WORK TASK -> Omit the pictures from the listing below and print every remaining entry verbatim.

'''

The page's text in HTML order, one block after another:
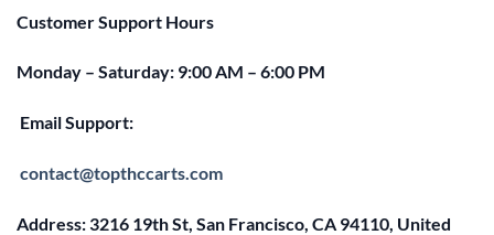
Customer Support Hours
Monday – Saturday: 9:00 AM – 6:00 PM
Email Support:
contact@topthccarts.com
Address: 3216 19th St, San Francisco, CA 94110, United
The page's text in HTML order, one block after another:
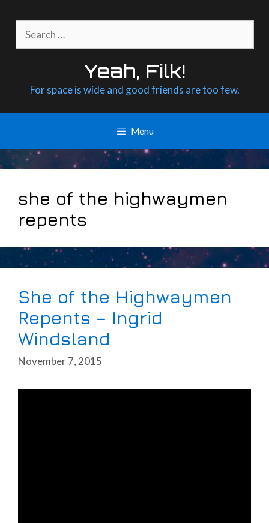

'''

EXERCISE RESPONSE ->
The page's text in HTML order, one block after another:
Customer Support Hours
Monday – Saturday: 9:00 AM – 6:00 PM
Email Support:
contact@topthccarts.com
Address: 3216 19th St, San Francisco, CA 94110, United
The page's text in HTML order, one block after another:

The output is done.